Роза Марковна оказалась грузной седой еврейкой в бесформенной черной
хламиде до пят. Ей было, пожалуй, под шестьдесят. В молодости она была,
вероятно, красавицей. Остатки былой красоты и сейчас сохранились на ее
высокомерном патрицианском лице. Выражение "сука страшная" подходило к ней
как нельзя лучше, потому что она была лишена главного, что делает женщину
женщиной, - сентиментальности.
При ее появлении Томас встал, как и полагается воспитанному человеку при
появлении дамы, и слегка поклонился. Сочтя свои светские обязанности на этом
исполненными, он опустился в кресло, с любопытством ожидая, что будет
дальше.
- Томас Ребане, - представил его Краб. - Мой старый друг.
Роза Марковна внимательно посмотрела на Томаса. Очень внимательно.
Гораздо внимательней, чем того требовали обстоятельства. Томас даже
почувствовал себя неуютно под ее взглядом.

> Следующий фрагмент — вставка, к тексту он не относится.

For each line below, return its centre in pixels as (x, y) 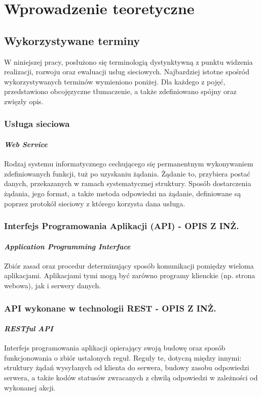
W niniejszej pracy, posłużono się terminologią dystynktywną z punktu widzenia (128, 61)
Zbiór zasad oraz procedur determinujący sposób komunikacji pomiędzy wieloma (129, 265)
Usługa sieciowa (37, 124)
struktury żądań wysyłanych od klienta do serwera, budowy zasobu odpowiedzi (127, 367)
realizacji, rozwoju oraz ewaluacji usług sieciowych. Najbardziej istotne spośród (127, 72)
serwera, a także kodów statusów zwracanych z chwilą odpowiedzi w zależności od (131, 377)
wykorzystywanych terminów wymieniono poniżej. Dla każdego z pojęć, (115, 81)
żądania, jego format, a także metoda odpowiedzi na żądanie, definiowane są (123, 193)
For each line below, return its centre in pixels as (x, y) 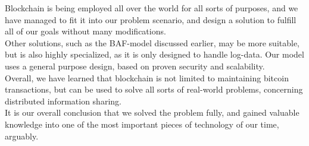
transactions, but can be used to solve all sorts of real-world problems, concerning (154, 89)
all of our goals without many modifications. (85, 31)
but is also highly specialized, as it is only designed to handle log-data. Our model (154, 54)
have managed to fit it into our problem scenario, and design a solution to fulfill (151, 19)
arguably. (22, 136)
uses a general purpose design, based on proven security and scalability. (135, 66)
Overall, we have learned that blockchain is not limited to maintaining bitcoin (147, 77)
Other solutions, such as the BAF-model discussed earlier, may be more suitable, (152, 42)
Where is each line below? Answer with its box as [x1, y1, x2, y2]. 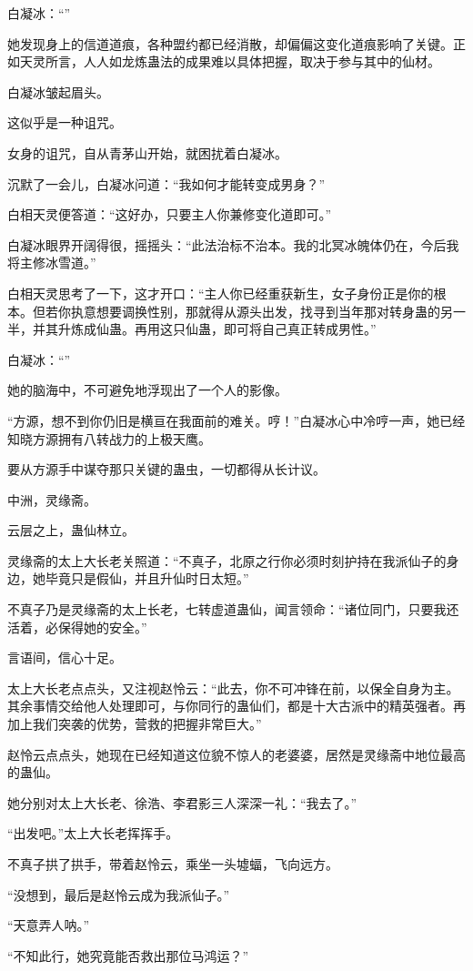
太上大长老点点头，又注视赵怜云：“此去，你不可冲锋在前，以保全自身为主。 [7, 678, 459, 697]
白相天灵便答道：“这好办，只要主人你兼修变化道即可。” [7, 205, 332, 224]
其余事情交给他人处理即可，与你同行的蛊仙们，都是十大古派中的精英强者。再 [7, 696, 466, 715]
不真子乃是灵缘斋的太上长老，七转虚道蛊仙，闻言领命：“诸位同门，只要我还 [7, 600, 459, 619]
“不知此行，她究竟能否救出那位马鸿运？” [7, 946, 249, 965]
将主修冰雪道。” [7, 253, 96, 272]
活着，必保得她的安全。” [7, 617, 147, 636]
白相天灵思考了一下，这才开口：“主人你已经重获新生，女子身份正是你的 [7, 283, 434, 302]
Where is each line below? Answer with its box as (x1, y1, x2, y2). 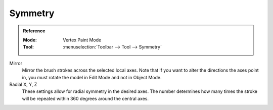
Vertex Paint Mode (63, 37, 102, 43)
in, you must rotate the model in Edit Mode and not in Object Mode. (22, 74, 162, 80)
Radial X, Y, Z (9, 81, 37, 87)
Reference (23, 28, 45, 34)
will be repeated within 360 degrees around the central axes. (22, 95, 149, 101)
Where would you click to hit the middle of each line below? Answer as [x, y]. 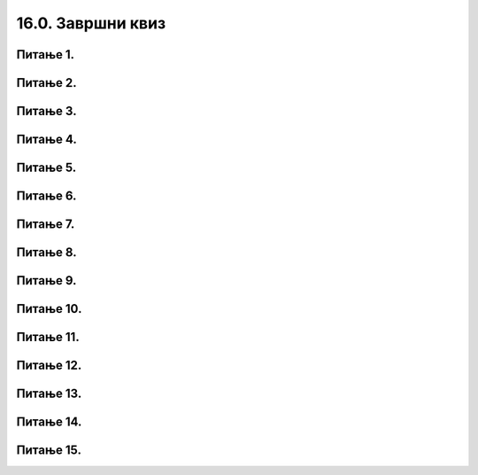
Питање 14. [49, 422]
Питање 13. [49, 394]
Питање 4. [46, 140]
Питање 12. [49, 366]
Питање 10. [49, 309]
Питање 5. [46, 168]
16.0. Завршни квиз [91, 23]
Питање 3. [46, 111]
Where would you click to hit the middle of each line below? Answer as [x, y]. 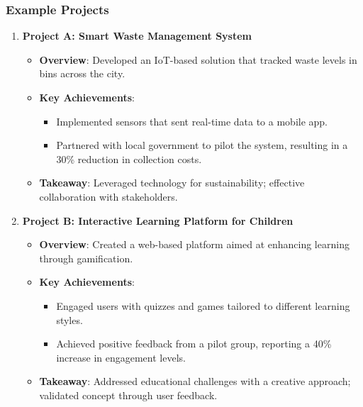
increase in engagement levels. [121, 357]
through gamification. [86, 258]
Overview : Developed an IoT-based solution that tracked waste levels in [198, 59]
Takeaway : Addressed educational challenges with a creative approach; [195, 381]
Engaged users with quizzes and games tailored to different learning [203, 305]
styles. [69, 319]
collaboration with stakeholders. [108, 196]
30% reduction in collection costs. [129, 158]
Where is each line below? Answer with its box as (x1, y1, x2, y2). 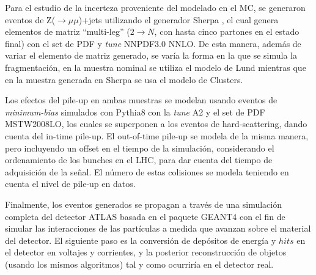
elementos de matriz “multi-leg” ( (5, 25, 130, 38)
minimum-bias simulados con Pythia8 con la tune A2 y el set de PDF (5, 105, 265, 118)
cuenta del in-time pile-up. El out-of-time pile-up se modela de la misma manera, (5, 129, 309, 142)
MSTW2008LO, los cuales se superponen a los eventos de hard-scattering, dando (5, 117, 307, 130)
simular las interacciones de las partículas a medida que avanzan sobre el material (5, 222, 311, 235)
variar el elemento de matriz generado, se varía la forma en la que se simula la (5, 49, 297, 62)
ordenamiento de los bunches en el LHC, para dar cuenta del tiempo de (5, 153, 273, 166)
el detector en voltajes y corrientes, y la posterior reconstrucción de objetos (5, 246, 287, 258)
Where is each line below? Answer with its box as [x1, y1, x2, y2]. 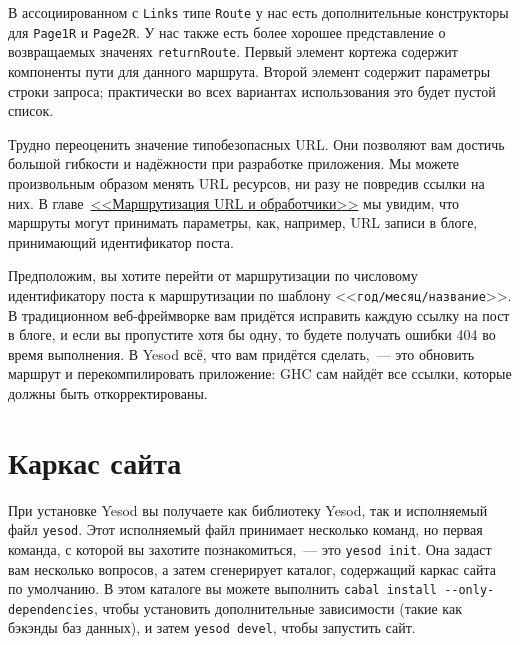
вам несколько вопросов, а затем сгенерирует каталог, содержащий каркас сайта [8, 558, 497, 579]
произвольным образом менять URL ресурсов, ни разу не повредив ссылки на [8, 172, 485, 193]
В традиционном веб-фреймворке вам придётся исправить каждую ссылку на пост [8, 304, 510, 325]
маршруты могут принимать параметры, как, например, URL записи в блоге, [8, 212, 478, 233]
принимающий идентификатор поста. [8, 231, 234, 252]
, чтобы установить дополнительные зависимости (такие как [93, 597, 462, 618]
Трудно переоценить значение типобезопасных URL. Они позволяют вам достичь [8, 133, 505, 154]
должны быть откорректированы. [8, 382, 208, 403]

- Мечтает о политической карьере, - продолжал Краб. - Как, по-вашему,
есть у него шансы?
Она без приглашения подошла к бару, плеснула в бокал джина "Бефитер".
Водрузив толстый зад на край журнального стола, сделала глоток, закурила
коричневую сигарету "More" и только после этого, как бы приведя себя в
рабочее состояние, кивнула Томасу:
- Встаньте, молодой человек. Повернитесь. Пройдите до окна и обратно. Еще
раз - медленней. Спасибо, - сказала она, когда Томас исполнил ее приказы. -
А теперь скажите что-нибудь.
- Что? - спросил Томас.
- Да любую глупость, потому что ничего умного вы не сможете сказать при
всем желании.
Томас разозлился.
- Мадам, - галантно обратился он к этой старой суке. - Вам, вероятно,
кажется, что у меня не много принципов. Но теми, что есть, я дорожу. И
потому я не могу ответить вам так, как вы того заслуживаете.
Роза Марковна усмехнулась.
- Неплохо, - оценила она. - Еще что-нибудь. Можно не обо мне.